« J’ai fait ceci, dit ma mémoire.
C’est impossible, dit ma conscience.
Et c’est ma mémoire qui cède. »
Frédéric Nietzsche
Notre cerveau privilégie une représentation cohérente, simple et concordante de notre environnement. Il ne cesse de collecter les informations pour les trier, ordonner et organiser selon une logique interne, confortée par l’apprentissage social; mais il aime la quiétude et la stabilité.

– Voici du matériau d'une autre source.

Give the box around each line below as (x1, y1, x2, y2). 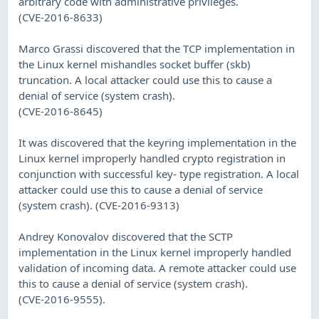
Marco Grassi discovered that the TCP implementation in (19, 41, 296, 56)
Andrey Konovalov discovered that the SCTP (19, 229, 234, 244)
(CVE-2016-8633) (19, 9, 103, 24)
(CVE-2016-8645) (19, 103, 103, 118)
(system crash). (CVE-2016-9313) (19, 197, 180, 212)
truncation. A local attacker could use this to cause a (19, 72, 273, 87)
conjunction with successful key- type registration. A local (19, 166, 300, 181)
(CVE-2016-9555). (19, 291, 106, 306)
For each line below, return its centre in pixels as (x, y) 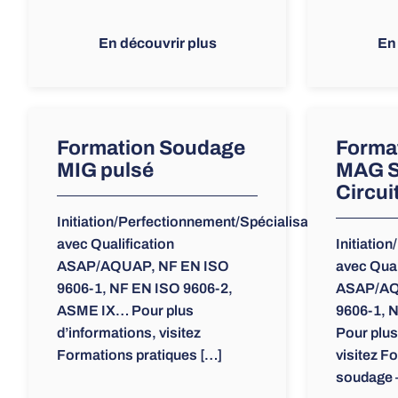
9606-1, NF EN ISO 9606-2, (145, 289)
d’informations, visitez (129, 333)
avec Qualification (115, 244)
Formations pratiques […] (139, 355)
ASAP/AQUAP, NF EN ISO (143, 267)
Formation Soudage (151, 148)
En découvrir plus (158, 44)
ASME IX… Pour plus (125, 311)

L’ennemi de la pensée est son propre passé; la mémoire est un réservoir d’idées inertes qui ne sont plus pensées mais simplement reçues; à l’instar de la méthode du panier de pommes chère à Descartes, l’esprit doit faire le tri en « vidant la corbeille » de ses opinions fossilisées pour exercer sa force critique; le premier acte de la pensée doit donc être la contestation, voire le rejet au bénéfice d’un doute salutaire et constructif. Entrer en connaissance exige humilité et abstraction de ses certitudes, commande de rectifier les idées reçues, reléguer le déjà-su, le déjà-aimé ou maitrisé pour aller à la rencontre de l’inédit déstabilisant. Cette démarche oblige à franchir la barrière des acquis, souvent convertis en Vérités.

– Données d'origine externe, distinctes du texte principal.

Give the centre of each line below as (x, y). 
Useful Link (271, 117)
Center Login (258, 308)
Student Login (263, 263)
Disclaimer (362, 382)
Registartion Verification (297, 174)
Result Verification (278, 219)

Un tel abandon requiert des efforts proches du sacrifice pour acquérir les outils d’une connaissance nouvelle, dont la découverte peut-être douloureuse en raison de l’anéantissement rétroactif possible de ses croyances et épistèmê.

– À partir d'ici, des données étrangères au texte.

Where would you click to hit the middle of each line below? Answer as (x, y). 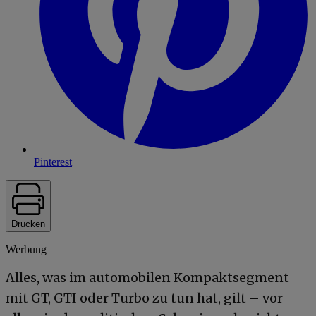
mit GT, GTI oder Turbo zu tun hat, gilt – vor (144, 298)
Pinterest (53, 162)
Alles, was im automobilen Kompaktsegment (147, 277)
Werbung (26, 249)
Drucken (28, 224)
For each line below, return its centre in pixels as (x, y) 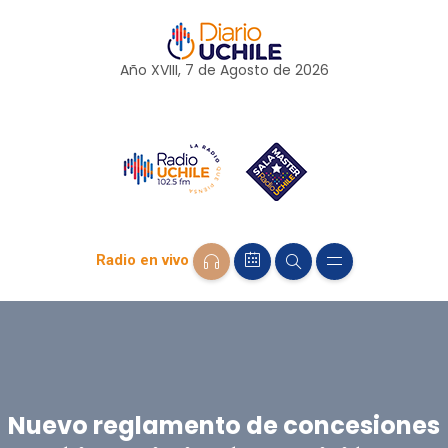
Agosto (244, 70)
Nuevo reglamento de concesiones (223, 425)
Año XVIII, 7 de (169, 70)
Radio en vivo (142, 260)

Comme l’oreille du musicien est blessée par une fausse note, le cerveau éprouve malaise lorsque l’une de ses convictions est ébranlée ou contestée par une information nouvelle. Il se préserve et tente alors d’en minimiser l’inconfort. La théorie de la dissonance cognitive décrit cette réaction de protection ; elle a été élaborée par Léon Festinger, suite à l’expérience d’une secte ufologiste convaincue, au début des années 1950, que des extra-terrestres viendraient chercher ses membres pour les faire échapper à une fin du monde imminente.
Cette théorie recouvre toutes les occurrences des dilemmes ou cas de conscience et d’une façon générale, des télescopages entre des cognitions diverses. Plutôt que remettre en cause ses convictions, l’individu cherche des excuses, évite l’information gênante, la dénigre ou remet en cause sa crédibilité. Autrement dit, il privilégie une sortie élégante pour légitimer son refus et éviter l’impasse.
Ainsi, le groupe ufologiste, constatant que la soucoupe volante attendue n’était pas venue, ne fut point dépité mais fut encore plus admiratif de Mademoiselle Keech, son gourou, lorsqu’elle expliqua à ses adeptes que leurs actions et foi avaient sauvé le monde.